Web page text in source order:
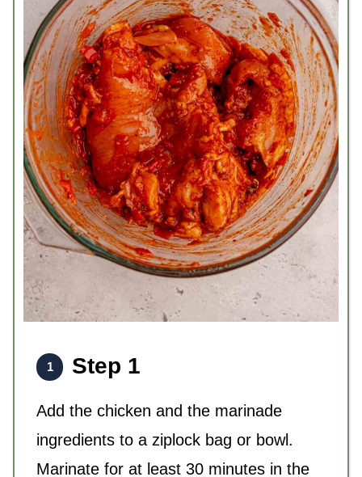
Step 1
Add the chicken and the marinade
ingredients to a ziplock bag or bowl.
Marinate for at least 30 minutes in the
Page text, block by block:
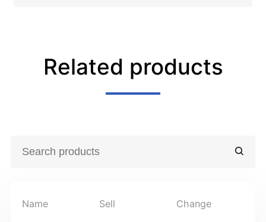
Related products
Name Sell Change
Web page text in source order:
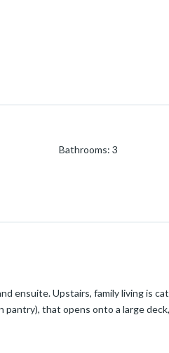
Bathrooms: 3
ensuite. Upstairs, family living is
pantry), that opens onto a large
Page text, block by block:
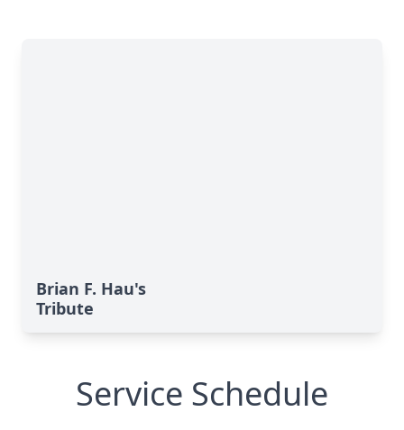
Brian F. Hau's
Tribute
Service Schedule
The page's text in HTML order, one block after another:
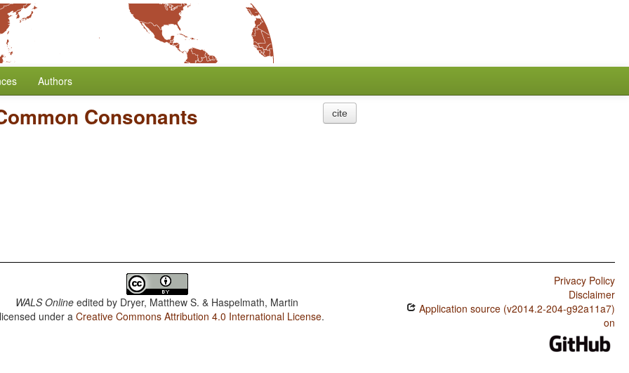
Authors
Consonants cite
WALS Online edited by Dryer, Matthew S. & Haspelmath, Martin
under aCreative Commons Attribution 4.0 International License.
Privacy Policy
Disclaimer
Application source (v2014.2-204-g92a11a7)
on

Exercise instructions: Only the pictures are to be omitted; restate everything else above exactly.

Answer box:
Web page text in source order:
Step 1
Add the chicken and the marinade
ingredients to a ziplock bag or bowl.
Marinate for at least 30 minutes in the
Page text, block by block:
Related products
Name Sell Change
Web page text in source order:
Bathrooms: 3
ensuite. Upstairs, family living is
pantry), that opens onto a large
Page text, block by block:
Brian F. Hau's
Tribute
Service Schedule
The page's text in HTML order, one block after another:
Authors
Consonants cite
WALS Online edited by Dryer, Matthew S. & Haspelmath, Martin
under aCreative Commons Attribution 4.0 International License.
Privacy Policy
Disclaimer
Application source (v2014.2-204-g92a11a7)
on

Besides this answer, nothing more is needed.